ImportTsv is a utility that will load data in TSV format into HBase. It has two distinct usages: loading data from TSV format in HDFS into HBase via Puts, and preparing StoreFiles to be loaded via the completebulkload.

To load data via Puts (i.e., non-bulk loading):

$ bin/hbase org.apache.hadoop.hbase.mapreduce.ImportTsv -Dimporttsv.columns=a,b,c <tablename> <hdfs-inputdir>

To generate StoreFiles for bulk-loading:

$ bin/hbase org.apache.hadoop.hbase.mapreduce.ImportTsv -Dimporttsv.columns=a,b,c -Dimporttsv.bulk.output=hdfs://storefile-outputdir <tablename> <hdfs-data-inputdir>

These generated StoreFiles can be loaded into HBase via completebulkload.

CompleteBulkLoad

The completebulkload utility will move generated StoreFiles into an HBase table. This utility is often used in conjunction with output from importtsv.

There are two ways to invoke this utility, with explicit classname and via the driver:

Explicit Classname

$ bin/hbase org.apache.hadoop.hbase.tool.LoadIncrementalHFiles <hdfs://storefileoutput> <tablename>

Driver

HADOOP_CLASSPATH=`${HBASE_HOME}/bin/hbase classpath` ${HADOOP_HOME}/bin/hadoop jar ${HBASE_HOME}/hbase-server-VERSION.jar completebulkload <hdfs://storefileoutput> <tablename>

WALPlayer

WALPlayer is a utility to replay WAL files into HBase.

The WAL can be replayed for a set of tables or all tables, and a timerange can be provided (in milliseconds). The WAL is filtered to this set of tables. The output can optionally be mapped to another set of tables. WALPlayer can also generate HFiles for later bulk importing, in that case only a single table and no mapping can be specified.

Invoke via:

$ bin/hbase org.apache.hadoop.hbase.mapreduce.WALPlayer [options] <wal inputdir> <tables> [<tableMappings>]>

For example:

$ bin/hbase org.apache.hadoop.hbase.mapreduce.WALPlayer /backuplogdir oldTable1,oldTable2 newTable1,newTable2

WALPlayer, by default, runs as a mapreduce job. To NOT run WALPlayer as a mapreduce job on your cluster, force it to run all in the local process by adding the flags -Dmapreduce.jobtracker.address=local on the command line.

RowCounter

RowCounter is a mapreduce job to count all the rows of a table. This is a good utility to use as a sanity check to ensure that HBase can read all the blocks of a table if there are any concerns of metadata inconsistency. It will run the mapreduce all in a single process but it will run faster if you have a MapReduce cluster in place for it to exploit. It is possible to limit the time range of data to be scanned by using the –starttime=[starttime] and –endtime=[endtime] flags. The scanned data can be limited based on keys using the –range=[startKey],[endKey][;[startKey],[endKey]…] option.

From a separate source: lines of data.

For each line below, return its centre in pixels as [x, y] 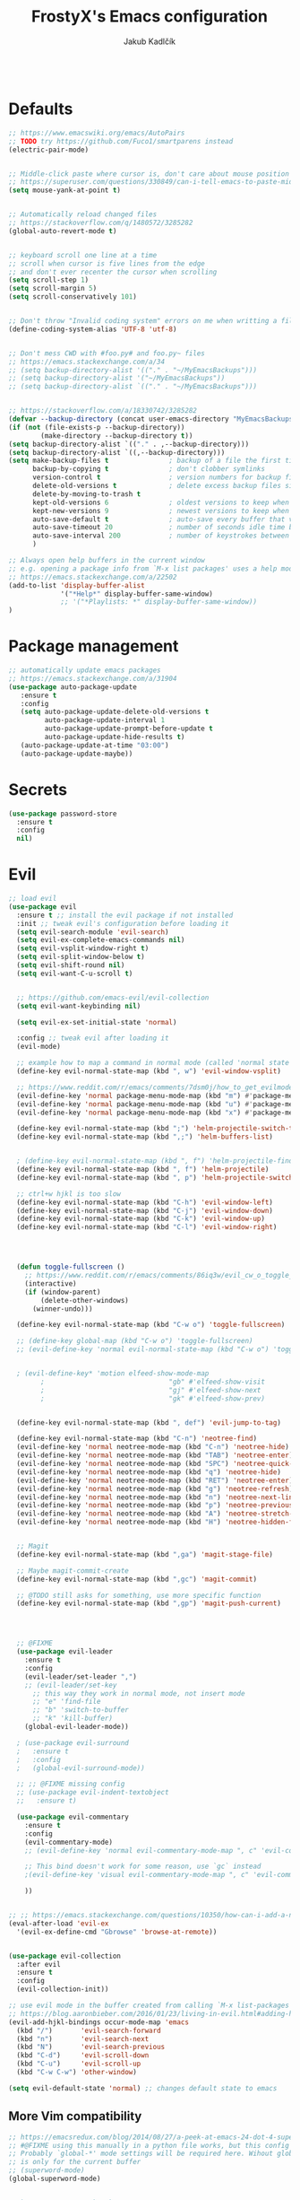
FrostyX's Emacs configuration [150, 17]
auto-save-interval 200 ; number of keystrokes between [161, 536]
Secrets [38, 789]
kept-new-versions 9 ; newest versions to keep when [161, 511]
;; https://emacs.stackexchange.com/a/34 [87, 362]
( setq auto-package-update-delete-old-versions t [115, 712]
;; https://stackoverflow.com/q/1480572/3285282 [101, 223]
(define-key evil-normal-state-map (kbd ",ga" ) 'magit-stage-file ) [145, 1554]
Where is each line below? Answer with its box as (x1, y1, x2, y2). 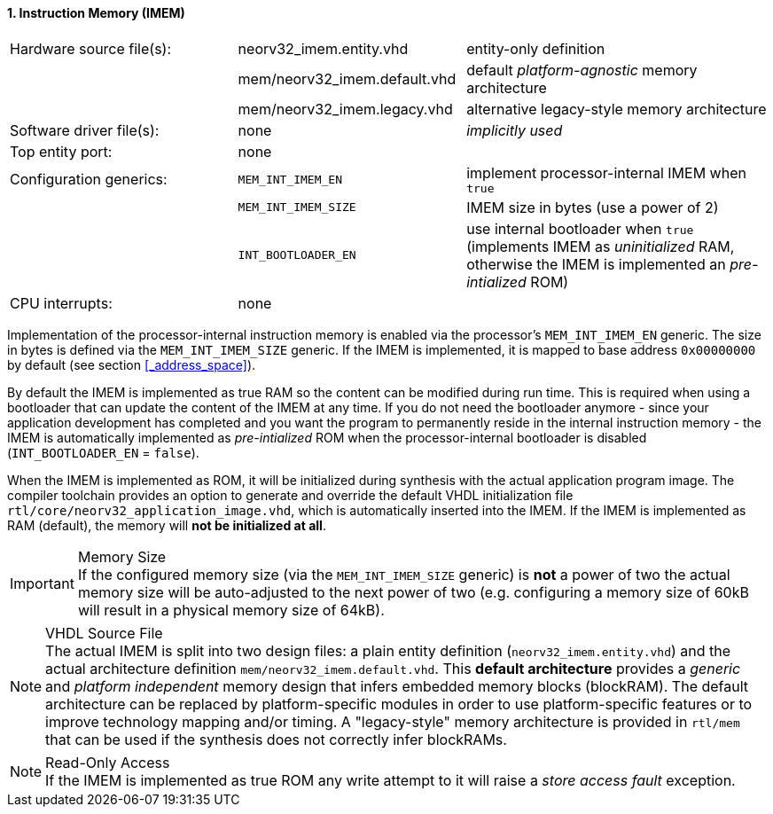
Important (10, 574, 74, 592)
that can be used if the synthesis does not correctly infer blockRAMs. (45, 730, 507, 748)
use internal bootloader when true (466, 219, 694, 238)
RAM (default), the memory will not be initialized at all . (7, 517, 326, 533)
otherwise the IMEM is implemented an (466, 254, 726, 273)
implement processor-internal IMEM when (466, 163, 746, 182)
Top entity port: (10, 142, 113, 160)
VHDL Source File (45, 623, 163, 642)

$ bin/hbase rowcounter [options] <tablename> [–starttime=<start> –endtime=<end>] [–range=[startKey],[endKey][;[startKey],[endKey]…]] [<column1> <column2>…]

RowCounter only counts one version per cell.

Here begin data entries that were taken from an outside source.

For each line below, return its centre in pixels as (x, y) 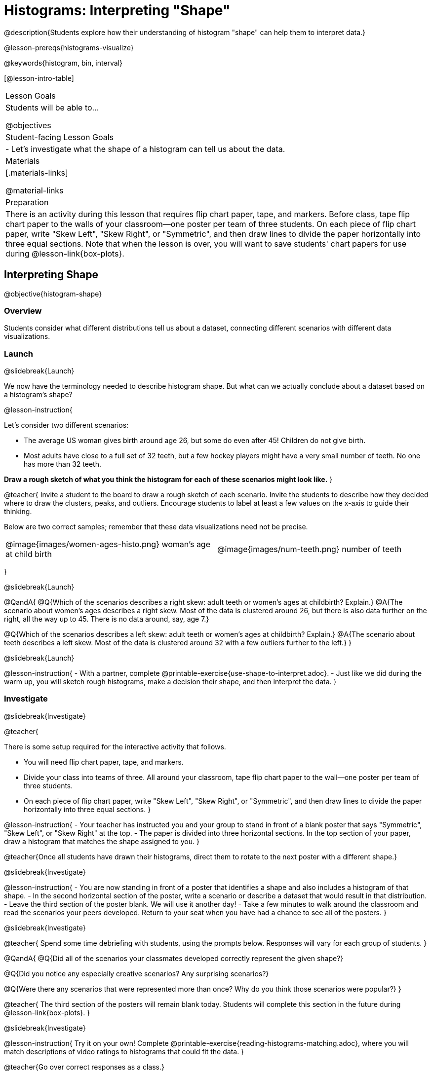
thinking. (18, 512)
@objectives (28, 125)
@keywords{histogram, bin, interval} (63, 63)
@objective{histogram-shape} (53, 294)
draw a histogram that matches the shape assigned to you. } (102, 841)
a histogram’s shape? (38, 395)
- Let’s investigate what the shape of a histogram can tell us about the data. (145, 149)
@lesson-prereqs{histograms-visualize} (69, 47)
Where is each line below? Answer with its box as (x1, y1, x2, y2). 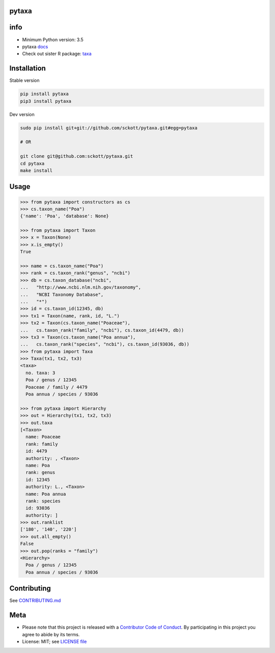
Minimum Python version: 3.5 (22, 36, 84, 43)
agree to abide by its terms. (22, 631, 80, 637)
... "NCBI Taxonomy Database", (20, 292, 104, 297)
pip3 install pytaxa (20, 98, 71, 104)
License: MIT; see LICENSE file (22, 639, 87, 644)
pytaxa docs (22, 43, 48, 49)
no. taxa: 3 (25, 370, 56, 376)
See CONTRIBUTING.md (9, 598, 61, 604)
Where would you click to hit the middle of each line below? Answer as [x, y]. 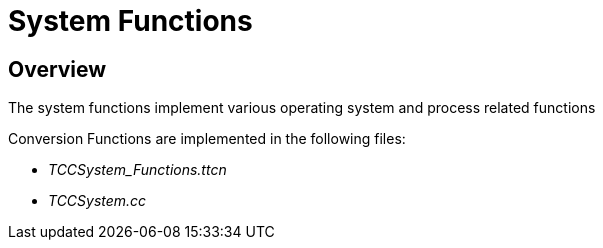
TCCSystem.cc [97, 201]
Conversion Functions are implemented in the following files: [207, 139]
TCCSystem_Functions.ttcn [137, 170]
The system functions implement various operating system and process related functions [302, 108]
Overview [57, 69]

For performance consider to use -Dhbase.client.scanner.caching=100 and -Dmapreduce.map.speculative=false options.

CellCounter

HBase ships another diagnostic mapreduce job called CellCounter. Like RowCounter, it gathers more fine-grained statistics about your table. The statistics gathered by CellCounter are more fine-grained and include:

Total number of rows in the table.
Total number of CFs across all rows.
Total qualifiers across all rows.
Total occurrence of each CF.
Total occurrence of each qualifier.
Total number of versions of each qualifier.

The program allows you to limit the scope of the run. Provide a row regex or prefix to limit the rows to analyze. Specify a time range to scan the table by using the –starttime=<starttime> and –endtime=<endtime> flags.

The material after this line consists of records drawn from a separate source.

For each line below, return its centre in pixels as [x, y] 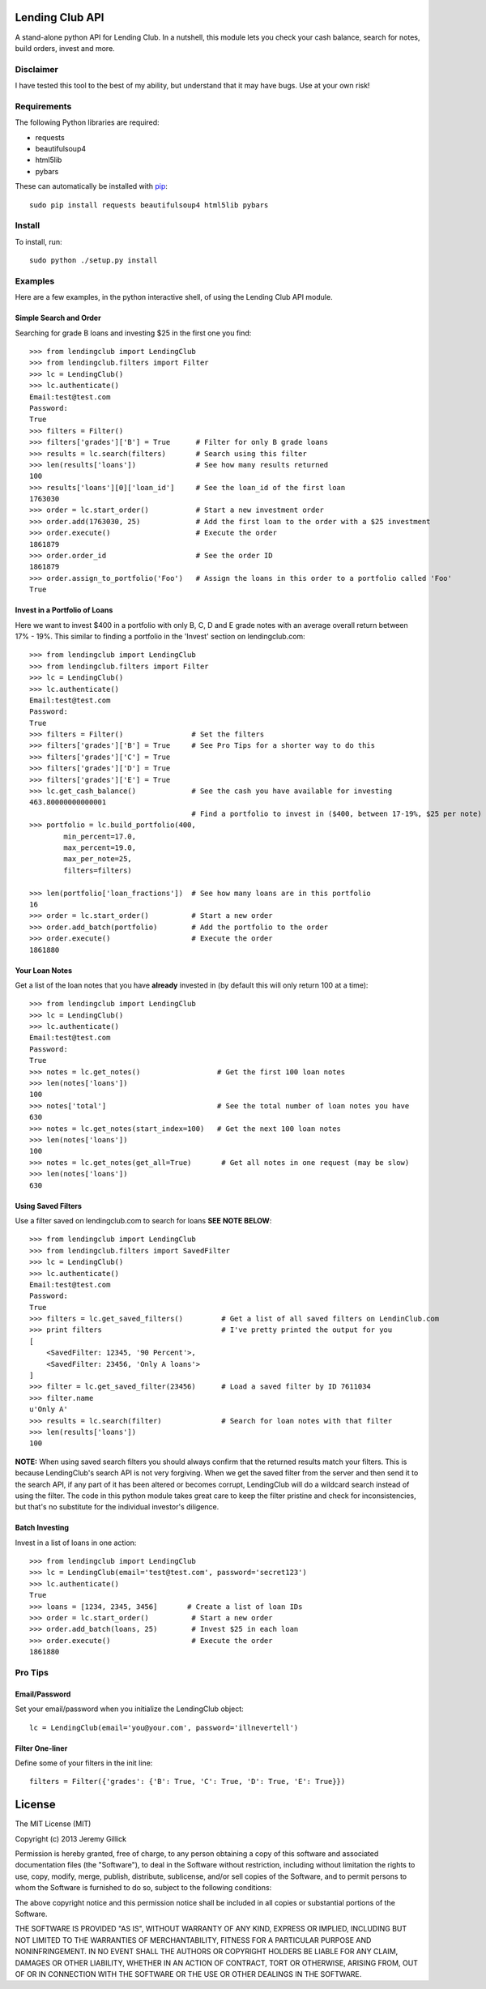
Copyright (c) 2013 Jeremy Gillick [71, 1838]
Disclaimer [36, 69]
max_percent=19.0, [100, 848]
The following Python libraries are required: [87, 122]
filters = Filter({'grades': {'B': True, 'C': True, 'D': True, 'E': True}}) [188, 1782]
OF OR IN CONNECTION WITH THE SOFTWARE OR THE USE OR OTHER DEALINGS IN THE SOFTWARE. [188, 1974]
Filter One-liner [41, 1748]
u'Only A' [49, 1409]

Use hbase.mapreduce.scan.column.family to specify scanning a single column family.

$ bin/hbase cellcounter <tablename> <outputDir> [reportSeparator] [regex or prefix] [–starttime=<starttime> –endtime=<endtime>]

Note: just like RowCounter, caching for the input Scan is configured via hbase.client.scanner.caching in the job configuration.